Il 30 giugno 1984, Corrado Ferlaino portò a Napoli il giocatore più forte del mondo.
Vidi per la prima volta Diego Armando Maradona in quella stessa estate nel corso di un allenamento a Castel del Piano dove la squadra si allenava in ritiro.

I suoi palleggi con la gamba sinistra, – “la destra“- diceva -“mi serve soltanto per camminare“-, i gesti istintivi del campione e il suo talento innato generarono in me un’emozione che, a tutt’oggi, mi riesce impossibile descrivere.

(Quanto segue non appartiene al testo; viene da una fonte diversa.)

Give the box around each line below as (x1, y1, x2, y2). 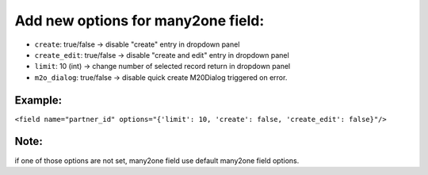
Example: (14, 93, 63, 107)
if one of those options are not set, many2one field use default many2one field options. (14, 155, 300, 165)
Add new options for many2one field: (14, 12, 265, 29)
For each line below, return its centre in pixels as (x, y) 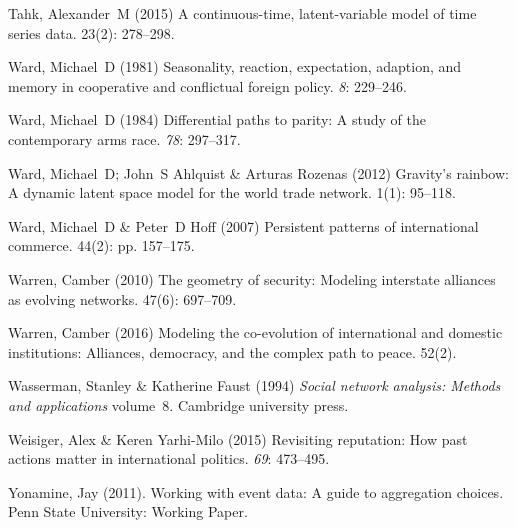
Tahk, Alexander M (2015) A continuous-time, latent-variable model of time (242, 13)
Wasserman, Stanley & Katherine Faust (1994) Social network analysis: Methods (254, 385)
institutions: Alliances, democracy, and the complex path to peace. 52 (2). (232, 351)
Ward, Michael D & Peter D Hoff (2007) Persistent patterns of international (243, 225)
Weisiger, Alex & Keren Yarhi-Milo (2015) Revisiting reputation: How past (238, 438)
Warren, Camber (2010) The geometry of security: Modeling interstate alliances (252, 278)
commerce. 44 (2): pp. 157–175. (101, 245)
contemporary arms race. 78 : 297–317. (124, 138)
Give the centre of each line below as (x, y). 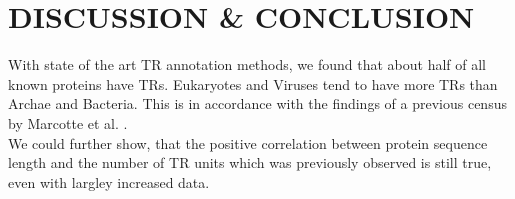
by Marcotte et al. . (68, 122)
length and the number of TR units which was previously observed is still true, (250, 162)
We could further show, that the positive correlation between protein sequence (248, 142)
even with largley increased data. (109, 181)
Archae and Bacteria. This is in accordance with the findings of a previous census (257, 103)
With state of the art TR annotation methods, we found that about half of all (247, 64)
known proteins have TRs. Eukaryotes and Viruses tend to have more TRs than (253, 83)
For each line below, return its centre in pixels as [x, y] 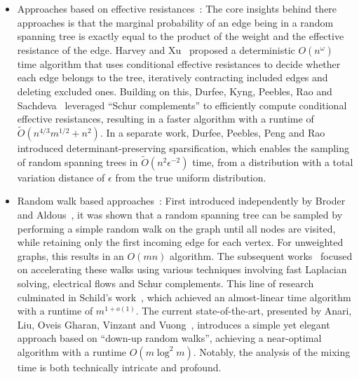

Sicuramente la sua presenza nella squadra del Napoli accrebbe, in maniera esponenziale, non solo la mia passione per il calcio e il mio essere tifoso, ma quella di una intera generazione che si infiammava tutte le volte che scendeva in campo, che segnava o che, con grande generosità, creava formidabili occasioni di goal che, spesso, sfidavano anche le leggi della fisica.

Diego non è stato solo un giocatore del Napoli ma il leader indiscusso di un gruppo che sapeva condurre alla vittoria; una sorta di scugnizzo che si impone alla potenza economica delle società del Nord Italia; un campione unico ed un interprete straordinario della napoletanità che ha vissuto la sua esistenza in un’alternanza costante di luci ed ombre.
Persino nel mondiale del 1986 ed, in particolare, nella finale Inghilterra Argentina, Maradona capitano e giocatore della squadra Sudamericana, segnava il goal più famoso ed al tempo stesso irriverente della sua carriera e della storia del calcio: “la mano de Dios”.
Un giocatore ma anche e soprattutto un uomo che ha saputo esprimere al meglio le contraddizioni della città che non l’ha mai dimenticato e che ha tifato per lui anche in quel mondiale del 1986.
Napoli e Maradona non lasciano indifferenti: si amano o si odiano senza che si possa negare ad entrambi un tratto di infinita umanità.